HL25 ([DMPC]=3.0×10^-4 M, [C₁₂(EO)₂₅]=3.33 × 10^-5 M) or DMPC liposomes were added and the cells were cultured for another 48 h. Thereafter, 4% paraformaldehyde solution was added for fixation. After the removal of the formalin, the cells were washed with Hank's Balanced Salt Solution (HBSS). An impregnated solution was added and the cells were stored in darkness at 4 °C for 2 min. The cells were then washed and a TUNEL reaction mixture was added, after which, the cells were incubated at 37 °C for 60 min within a humectant box. Stained cells were observed under a confocal laser microscope (TCS-SP; Leica Microsystems, Wetzlar, Germany) with a 488 nm Ar laser line for TUNEL (detection at 515-565 nm).

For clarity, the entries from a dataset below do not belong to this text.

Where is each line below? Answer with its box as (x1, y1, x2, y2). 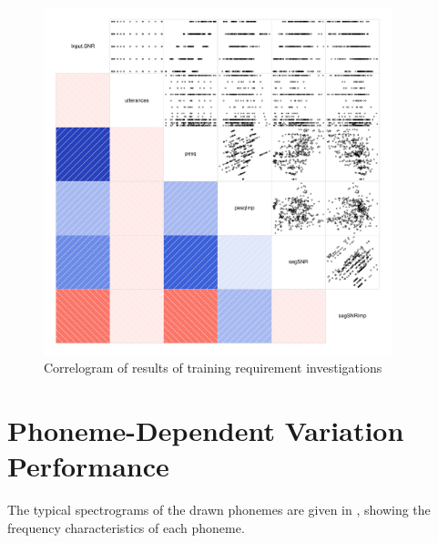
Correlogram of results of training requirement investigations (44, 358, 382, 377)
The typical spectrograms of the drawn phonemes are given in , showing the (7, 500, 431, 519)
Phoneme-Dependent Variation (7, 411, 404, 448)
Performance (7, 447, 169, 485)
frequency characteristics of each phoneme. (7, 517, 245, 537)
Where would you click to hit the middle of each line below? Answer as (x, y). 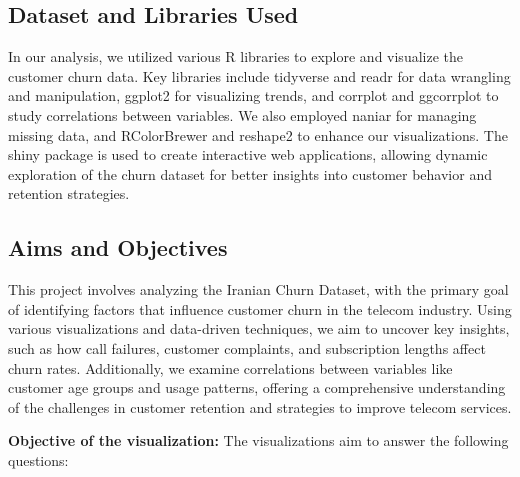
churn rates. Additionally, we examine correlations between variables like (230, 367)
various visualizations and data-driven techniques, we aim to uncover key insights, (259, 328)
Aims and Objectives (118, 247)
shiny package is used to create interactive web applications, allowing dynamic (248, 154)
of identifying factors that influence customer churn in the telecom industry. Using (260, 308)
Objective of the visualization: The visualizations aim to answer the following (258, 440)
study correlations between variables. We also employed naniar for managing (242, 114)
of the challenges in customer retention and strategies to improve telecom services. (260, 406)
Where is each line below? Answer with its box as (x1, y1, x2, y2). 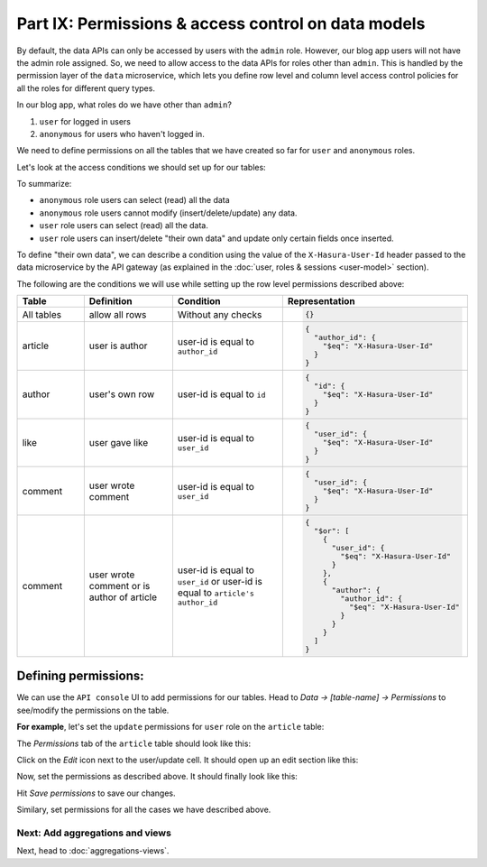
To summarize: (16, 179, 72, 189)
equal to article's (177, 586, 254, 599)
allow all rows (88, 308, 147, 320)
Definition (88, 295, 133, 308)
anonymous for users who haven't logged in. (39, 128, 205, 139)
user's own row (88, 388, 155, 401)
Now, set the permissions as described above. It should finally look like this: (16, 771, 298, 782)
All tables (22, 308, 62, 320)
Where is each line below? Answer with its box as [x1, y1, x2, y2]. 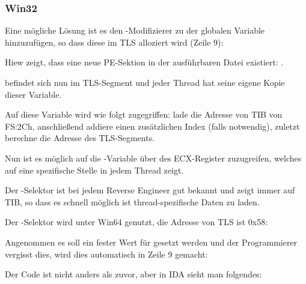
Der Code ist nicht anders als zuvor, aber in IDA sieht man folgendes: [5, 268, 262, 280]
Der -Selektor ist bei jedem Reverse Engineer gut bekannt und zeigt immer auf [5, 184, 295, 196]
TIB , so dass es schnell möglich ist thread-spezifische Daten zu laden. [5, 195, 260, 208]
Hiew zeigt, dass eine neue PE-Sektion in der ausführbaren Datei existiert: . [5, 56, 284, 68]
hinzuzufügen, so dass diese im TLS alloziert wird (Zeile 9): [5, 35, 224, 48]
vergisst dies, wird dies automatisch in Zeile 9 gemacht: [5, 247, 208, 260]
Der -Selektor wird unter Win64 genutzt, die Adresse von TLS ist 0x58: [5, 216, 268, 228]
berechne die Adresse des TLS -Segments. [5, 131, 155, 144]
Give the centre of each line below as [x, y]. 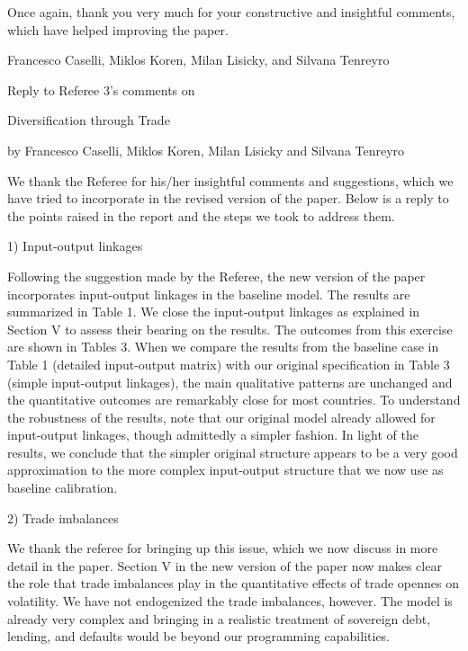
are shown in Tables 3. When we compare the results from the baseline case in [223, 347]
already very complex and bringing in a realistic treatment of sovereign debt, [219, 618]
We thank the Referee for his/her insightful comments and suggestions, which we [230, 180]
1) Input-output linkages [75, 246]
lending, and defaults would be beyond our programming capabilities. [199, 636]
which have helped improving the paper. [118, 29]
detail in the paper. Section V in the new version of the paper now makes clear [225, 565]
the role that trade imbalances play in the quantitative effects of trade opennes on [233, 583]
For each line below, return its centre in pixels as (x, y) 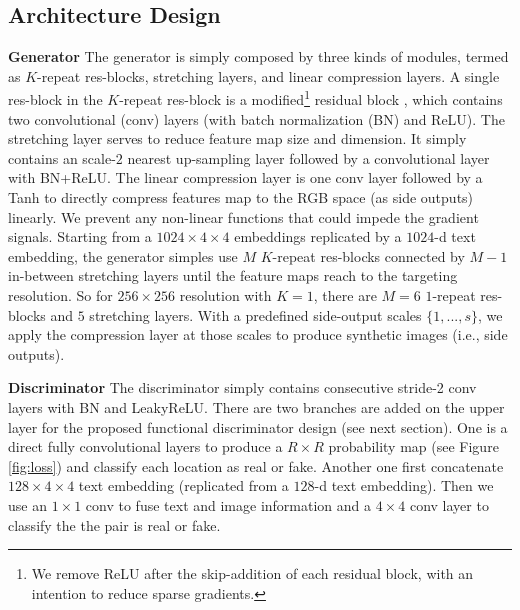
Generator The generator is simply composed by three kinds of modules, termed (258, 56)
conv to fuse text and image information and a (228, 504)
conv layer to (449, 504)
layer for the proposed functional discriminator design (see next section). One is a (258, 426)
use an (27, 504)
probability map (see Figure (413, 446)
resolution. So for (60, 294)
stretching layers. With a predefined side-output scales (255, 314)
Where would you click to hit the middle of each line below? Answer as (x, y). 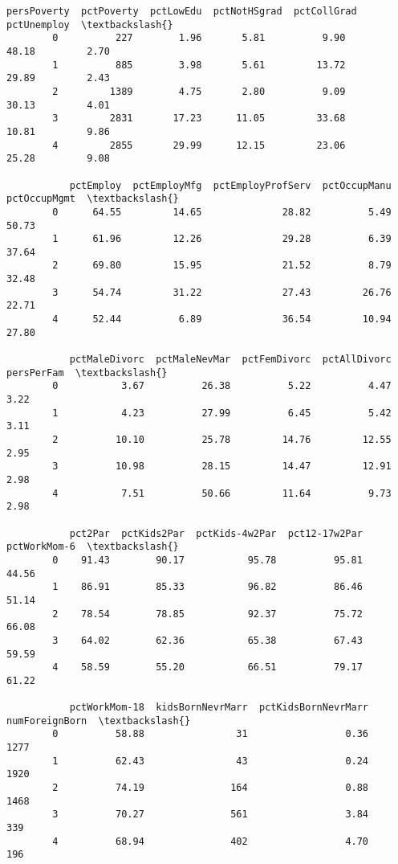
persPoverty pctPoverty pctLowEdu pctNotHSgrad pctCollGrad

Assessment of AIF by flow cytometry

U87MG cells (5.0 × 10³ cells/ml) were seeded in dishes and incubated for 24 h. They were then treated with HL25 (3.0×10^{- 4} M) and incubated for 24 h. Next, they were fixed with 10% formaldehyde for 30 min in wells, followed by incubation with anti- AIF Alexa Fluor® 488-conjugated antibody (5 μg/ml) (Abcam plc, Cambridge, UK) in a shaded box at 4 °C for 1 h. Stained U87MG cells were analyzed by flow cytometry.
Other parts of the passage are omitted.